Trump Administration to Extend Chevron’s Venezuela Operations Deadline

The Trump administration plans to extend Chevron’s deadline to exit Venezuela by at least 30 days, a decision influenced by lobbying from Chevron. The extension comes as the U.S. seeks to pressure the Maduro regime while ensuring that certain conditions involving tax proceeds for migrant deportations are met.

The Trump administration is reportedly set to extend the deadline for Chevron Corp. to cease operations in Venezuela by a minimum of 30 days, responding to lobbying efforts from the Texas-based oil company. This extension will allow Chevron additional time to conclude its operations with the Venezuelan state-owned oil company, Petroleos de Venezuela SA, beyond the initial April 3 deadline; however, precise details on the length of the extension remain unclear.

During a recent meeting at the White House involving Chevron CEO Mike Wirth and President Donald Trump, the possibility of an extension was discussed. Sources indicated that Trump was amenable to the idea. Nevertheless, a White House official did not comment on specifics regarding the president’s private discussions and confirmed that no official announcement concerning Chevron has been made.

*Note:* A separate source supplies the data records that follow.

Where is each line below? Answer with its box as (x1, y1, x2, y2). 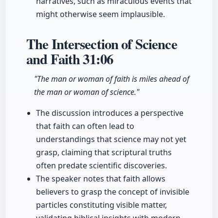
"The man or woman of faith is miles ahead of (34, 73, 189, 85)
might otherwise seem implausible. (36, 9, 165, 20)
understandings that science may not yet (36, 134, 186, 145)
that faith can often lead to (36, 121, 134, 132)
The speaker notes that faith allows (36, 173, 165, 184)
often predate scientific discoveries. (36, 160, 167, 171)
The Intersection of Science (26, 34, 177, 54)
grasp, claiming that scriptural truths (36, 147, 172, 158)

Chevron’s spokesperson, Bill Turenne, affirmed that the company maintains regular communications with government officials in Washington, seeking to engage constructively regarding its global operations. Turenne emphasized, “Chevron conducts its business globally in compliance with all laws and regulations, including any sanctions frameworks provided for by the U.S. government.”

The deadline imposed by the Trump administration aims to compel President Nicolas Maduro’s regime to implement democratic reforms and increase acceptance of migrants from the United States. An essential condition of the extension stipulates that any taxes and royalties accrued must be redirected to fund migrant deportations rather than to the Maduro government.

Following the pressure exerted by the U.S., the Maduro government had temporarily ceased accepting U.S. deportation flights as a reprisal against Chevron’s deadline. These flights resumed on March 14, as reported by Jorge Rodríguez, Maduro’s primary negotiator. Chevron’s operations are crucial to Venezuela, accounting for approximately one-fifth of the nation’s crude production and a significant portion of its hard currency.

In summary, the Trump administration is likely to extend Chevron’s deadline to terminate its Venezuelan operations by at least 30 days, motivated by lobbying efforts from the company. This extension allows Chevron to conclude its business dealings under certain conditions, reflecting the administration’s strategy to pressure the Maduro regime towards democratic reform. The situation remains dynamic, warranting close attention to further developments.

Original Source: www.worldoil.com

About Maya Chowdhury

Maya Chowdhury is an established journalist and author renowned for her feature stories that highlight human interest topics. A graduate of New York University, she has worked with numerous publications, from lifestyle magazines to serious news organizations. Maya's empathetic approach to journalism has allowed her to connect deeply with her subjects, portraying their experiences with authenticity and depth, which resonates with a wide audience.